Wagner argues that midwives are key to fixing our broken maternity system and that they should be given the primary responsibility for women with low-risk pregnancies. (Obstetricians can be responsible for women with serious medical complications.) He envisions a system in which most maternity services are located in neighborhoods and not hospitals. If the United States had a national health care system, American obstetricians would no longer be able to maintain their monopoly on the birth industry. He also calls for doctors and hospitals to be more transparent, providing information about not only their C-section rates, but also rates of maternal and infant mortality, uterine rupture, and adverse drug reactions.
Of course, there are thousands of obstetricians who provide expectant and laboring mothers with compassionate, ethical, and medically first-rate care. And there are plenty of midwives who in their fervent belief in the rightness of their approach display the kind of arrogance Wagner ascribes to his fellow doctors. To make its way into the mainstream, midwifery needs to move beyond its earth mother image and take a more tolerant view of American women’s fear of excruciating physical pain. In her book Misconceptions: Truth, Lies, and the Unexpected on the Journey to Motherhood (Doubleday, 2001), Naomi Wolf articulates this challenge. Describing the difference between the alternative birth center and the maternity ward at her Washington, D.C.-area hospital, she writes that ‘the contrast between the two delivery floors seemed to sum up a failure to give women decent choices in childbirth. I did not understand why the polarity was so stark: the beautiful floor with its rigid set of options regarding pain, or the slaughterhouse atmosphere of the regular birthing rooms where I could receive medication for the body if I needed it, but nothing for the soul. My heart longed for the alternative birth center, its beauty, the openness. But could I stand the pain? And would my labor go so smoothly that no complications would arise to get me sent to the warrens down below?’

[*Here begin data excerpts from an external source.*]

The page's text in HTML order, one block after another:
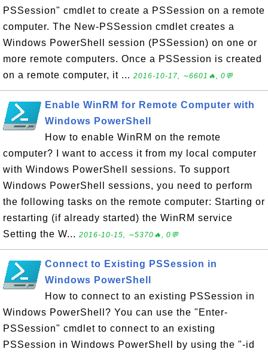
PSSession" cmdlet to create a PSSession on a remote
computer. The New-PSSession cmdlet creates a
Windows PowerShell session (PSSession) on one or
more remote computers. Once a PSSession is created
on a remote computer, it ... 2016-10-17, ∼6601🔥, 0💬
Enable WinRM for Remote Computer with
Windows PowerShell
How to enable WinRM on the remote
computer? I want to access it from my local computer
with Windows PowerShell sessions. To support
Windows PowerShell sessions, you need to perform
the following tasks on the remote computer: Starting or
restarting (if already started) the WinRM service
Setting the W... 2016-10-15, ∼5370🔥, 0💬
Connect to Existing PSSession in
Windows PowerShell
How to connect to an existing PSSession in
Windows PowerShell? You can use the "Enter-
PSSession" cmdlet to connect to an existing
PSSession in Windows PowerShell by using the "-id

As anyone who has read Misconceptions knows, Wolf was indeed shuttled out of the birth center when her labor failed to progress according to her nurse’s time line. After Pitocin and an epidural, Wolf was rushed into an operating room for an emergency C-section. It’s a scenario, she later found out, that is all too common among American women giving birth. To paraphrase Wolf’s critique of the popular pregnancy manual that in her view encourages women to passively accept overly medicalized births, she did not get what she expected when she was expecting.
Elizabeth Larsen is a freelance writer based in Minneapolis. She has given birth twice in a hospital assisted by midwives and is grateful that they didn’t shame her when she demanded pain relief.